Learning or brushing up on Japanese before you travel to Japan? I have visited Japan twice – the first time I was solo and the second time I was travelling with first time visitors who didn’t speak any Japanese.  I came to the conclusion that the below phrases ended up being my most used and helpful. 

I don’t know a lot of Japanese but I studied on and off and highly recommend practicing more than just these ten phrases; I used Japanese for Dummies audio CD setPimsleur Japanese audio CD set, and downloaded the free Duolingo app

Top ten phrases

  1. Eigo ga wakarimasuka?”
    • Translates to “Do you understand English?” – you might get lucky so might as well ask this first!
      • if you’re travelling in Tokyo then you have a higher chance they speak a small amount of English but don’t bet on it being a lot.
    • If you’re lucky and they say yes, remember to speak concisely and use simple words and phrases so it’s easier/faster to translate in their head. Try yes and no questions.
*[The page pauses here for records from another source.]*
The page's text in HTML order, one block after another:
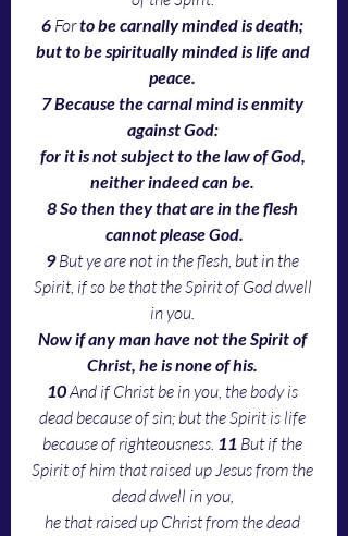
6 For to be carnally minded is death;
but to be spiritually minded is life and
peace.
7 Because the carnal mind is enmity
against God:
for it is not subject to the law of God,
neither indeed can be.
8 So then they that are in the flesh
cannot please God.
9 But ye are not in the flesh, but in the
Spirit, if so be that the Spirit of God dwell
in you.
Now if any man have not the Spirit of
Christ, he is none of his.
10 And if Christ be in you, the body is
dead because of sin; but the Spirit is life
because of righteousness. 11 But if the
Spirit of him that raised up Jesus from the
dead dwell in you,
he that raised up Christ from the dead
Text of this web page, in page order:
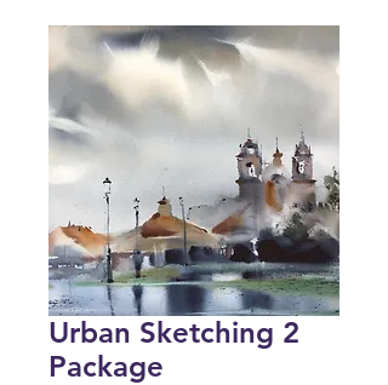
Urban Sketching 2
Package
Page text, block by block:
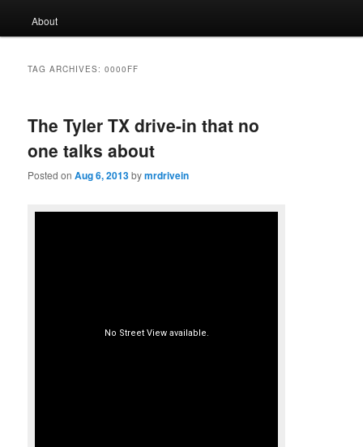
About
TAG ARCHIVES:0000FF
The Tyler TX drive-in that no
one talks about
Posted onAug 6, 2013bymrdrivein
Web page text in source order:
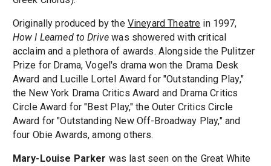
Originally produced by the Vineyard Theatre in 1997,
How I Learned to Drive was showered with critical
acclaim and a plethora of awards. Alongside the Pulitzer
Prize for Drama, Vogel's drama won the Drama Desk
Award and Lucille Lortel Award for "Outstanding Play,"
the New York Drama Critics Award and Drama Critics
Circle Award for "Best Play," the Outer Critics Circle
Award for "Outstanding New Off-Broadway Play," and
four Obie Awards, among others.
Mary-Louise Parker was last seen on the Great White
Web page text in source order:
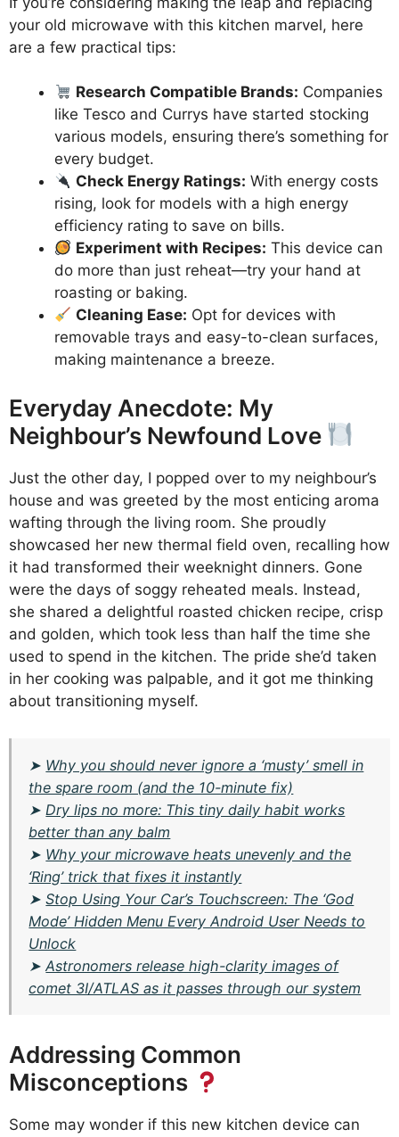
your old microwave with this kitchen marvel, here
are a few practical tips:
Research Compatible Brands: Companies
like Tesco and Currys have started stocking
various models, ensuring there’s something for
every budget.
Check Energy Ratings: With energy costs
rising, look for models with a high energy
efficiency rating to save on bills.
Experiment with Recipes: This device can
do more than just reheat—try your hand at
roasting or baking.
Cleaning Ease: Opt for devices with
removable trays and easy-to-clean surfaces,
making maintenance a breeze.
Everyday Anecdote: My
Neighbour’s Newfound Love
Just the other day, I popped over to my neighbour’s
house and was greeted by the most enticing aroma
wafting through the living room. She proudly
showcased her new thermal field oven, recalling how
it had transformed their weeknight dinners. Gone
were the days of soggy reheated meals. Instead,
she shared a delightful roasted chicken recipe, crisp
and golden, which took less than half the time she
used to spend in the kitchen. The pride she’d taken
in her cooking was palpable, and it got me thinking
about transitioning myself.
➤ Why you should never ignore a ‘musty’ smell in
the spare room (and the 10-minute fix)
➤ Dry lips no more: This tiny daily habit works
better than any balm
➤ Why your microwave heats unevenly and the
‘Ring’ trick that fixes it instantly
➤Stop Using Your Car’s Touchscreen: The ‘God
Mode’ Hidden Menu Every Android User Needs to
Unlock
➤Astronomers release high-clarity images of
comet 3I/ATLAS as it passes through our system
Addressing Common
Misconceptions
Some may wonder if this new kitchen device can
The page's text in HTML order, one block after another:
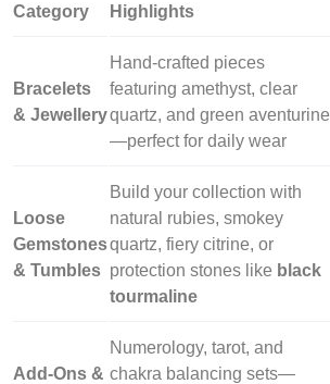
Category Highlights
Bracelets
& Jewellery
Hand‑crafted pieces
featuring amethyst, clear
quartz, and green aventurine
—perfect for daily wear
Loose
Gemstones
& Tumbles
Build your collection with
natural rubies, smokey
quartz, fiery citrine, or
protection stones like black
tourmaline
Add‑Ons &
Numerology, tarot, and
chakra balancing sets—
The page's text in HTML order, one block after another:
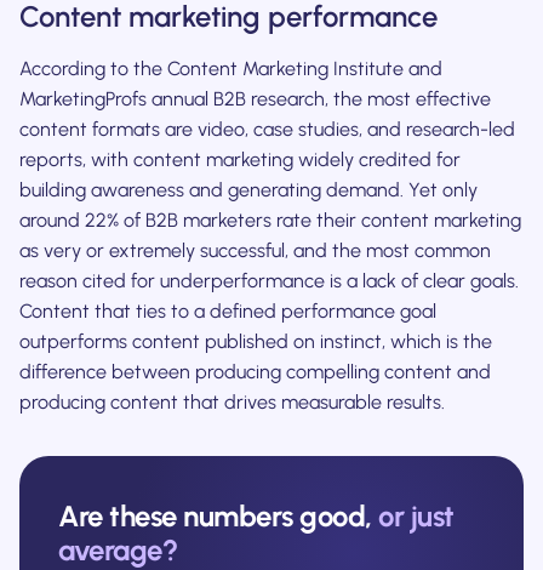
Content marketing performance
According to the Content Marketing Institute and
MarketingProfs annual B2B research, the most effective
content formats are video, case studies, and research-led
reports, with content marketing widely credited for
building awareness and generating demand. Yet only
around 22% of B2B marketers rate their content marketing
as very or extremely successful, and the most common
reason cited for underperformance is a lack of clear goals.
Content that ties to a defined performance goal
outperforms content published on instinct, which is the
difference between producing compelling content and
producing content that drives measurable results.
Are these numbers good, or just
average?

      • If they say no and you’re awkward like me and feel the need to apologize for no apparent reason, you can respond with “gomenasai” or “sorry” with a tiny bow and scurry away.
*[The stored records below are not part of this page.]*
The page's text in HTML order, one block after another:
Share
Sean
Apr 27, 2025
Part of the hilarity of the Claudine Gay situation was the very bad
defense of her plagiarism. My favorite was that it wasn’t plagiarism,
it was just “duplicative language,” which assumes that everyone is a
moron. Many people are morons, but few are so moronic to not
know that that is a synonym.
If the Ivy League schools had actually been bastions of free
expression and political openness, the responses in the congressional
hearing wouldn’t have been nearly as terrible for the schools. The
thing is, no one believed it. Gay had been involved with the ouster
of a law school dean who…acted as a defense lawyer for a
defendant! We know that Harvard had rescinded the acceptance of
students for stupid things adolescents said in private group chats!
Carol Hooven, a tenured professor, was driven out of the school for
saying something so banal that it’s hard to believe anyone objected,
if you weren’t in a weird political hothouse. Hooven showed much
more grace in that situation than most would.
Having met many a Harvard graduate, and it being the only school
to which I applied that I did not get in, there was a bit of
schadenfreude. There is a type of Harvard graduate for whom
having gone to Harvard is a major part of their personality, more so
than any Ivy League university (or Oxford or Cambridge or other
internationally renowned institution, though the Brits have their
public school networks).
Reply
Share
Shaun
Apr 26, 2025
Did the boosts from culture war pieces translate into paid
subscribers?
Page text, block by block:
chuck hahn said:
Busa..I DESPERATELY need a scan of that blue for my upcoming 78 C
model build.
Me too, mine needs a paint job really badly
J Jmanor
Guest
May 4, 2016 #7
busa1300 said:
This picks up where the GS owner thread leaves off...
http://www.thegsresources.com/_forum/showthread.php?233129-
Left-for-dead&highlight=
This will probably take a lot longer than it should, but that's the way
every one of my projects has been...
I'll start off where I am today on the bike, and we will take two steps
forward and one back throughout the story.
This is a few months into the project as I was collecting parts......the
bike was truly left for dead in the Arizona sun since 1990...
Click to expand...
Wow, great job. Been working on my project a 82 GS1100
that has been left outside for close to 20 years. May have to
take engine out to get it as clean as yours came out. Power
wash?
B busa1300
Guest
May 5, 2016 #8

      • If they say no but you want to say one of the phrases below, then you can try the next phrase “Uh, excuse me…”!
  2. Ano” and “Sumimasen
    • Translates to “Uhm” and “excuse me” – very useful if you wish to get someone’s attention to ask them a question, “Ano… sumimasen”. It doesn’t have the same rude connotation that English can sometimes apply to this phrase. Especially using “ano (ah-no)” since that word in particular is used when you’re trying to interrupt and get someone’s attention.
    • Sumimasen (sue-me-mah-sen)” is also useful if you’re trying to get past or accidentally bump into someone as well as any other context you might use the term “excuse me” for.
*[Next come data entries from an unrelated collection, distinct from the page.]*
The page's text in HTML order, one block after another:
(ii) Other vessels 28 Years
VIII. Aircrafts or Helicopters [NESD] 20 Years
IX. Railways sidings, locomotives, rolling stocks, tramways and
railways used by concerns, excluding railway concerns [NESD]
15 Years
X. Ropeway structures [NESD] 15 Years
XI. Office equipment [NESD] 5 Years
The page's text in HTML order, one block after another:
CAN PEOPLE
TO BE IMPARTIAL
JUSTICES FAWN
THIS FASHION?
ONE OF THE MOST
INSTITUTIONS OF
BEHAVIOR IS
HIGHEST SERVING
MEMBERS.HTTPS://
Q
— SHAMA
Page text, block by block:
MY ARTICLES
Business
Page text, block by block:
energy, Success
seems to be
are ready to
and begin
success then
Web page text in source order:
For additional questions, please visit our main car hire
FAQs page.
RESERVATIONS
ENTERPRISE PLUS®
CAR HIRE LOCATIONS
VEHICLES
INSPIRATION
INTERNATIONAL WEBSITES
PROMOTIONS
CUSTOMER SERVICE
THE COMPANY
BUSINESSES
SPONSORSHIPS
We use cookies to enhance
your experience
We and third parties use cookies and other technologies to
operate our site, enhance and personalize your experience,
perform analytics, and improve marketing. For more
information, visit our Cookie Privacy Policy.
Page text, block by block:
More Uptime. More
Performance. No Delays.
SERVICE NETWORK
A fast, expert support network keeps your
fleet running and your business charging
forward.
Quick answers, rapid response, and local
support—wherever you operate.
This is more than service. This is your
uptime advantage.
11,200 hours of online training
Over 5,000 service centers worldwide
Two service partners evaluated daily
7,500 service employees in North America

  3. Tokyo eki wa doko desuka?”
    • Translates directly to “Tokyo station, where is it?” but grammatically “Where is Tokyo station?
      • It’s hard to find things so being able to ask for directions is still helpful even if you only understand a fraction of what they say while responding.
      • Other useful words: “Migi” or “right” and “hirari” or “left”
    • “____ wa doko desuka?” is “Where is ___?”
      • replace the blank with whatever you’re looking for, such as restroom/toilet or “Toiru (toy-ru).”
        • More useful phrases:
          • Elevator or “Erebeita (eh-reh-bay-ta)”
          • Escalator or “Esukareta (eh-su-kah-ray-tah)”
  4.  “Konnichiwa
    • Translates to “Hello” in any and all contexts possible – when you walk up to a counter to purchase something, you can say this if you want to appear friendly
    • It can also be used to say “Good afternoon”
      • Related phrases:
        • “Good morning” or “Ohaiyoo gozaimasu
        • “Good evening” or “Konbanwa
  5. Arigato gozaimasu
    • Translates to “Thank you”
      • Arigato” translates to “thanks” and is very casual; meant for close acquaintances
      • Domo arigato gozaimasu” translates to “thank you very much!” and is meant for formal situations or to show immense gratitude.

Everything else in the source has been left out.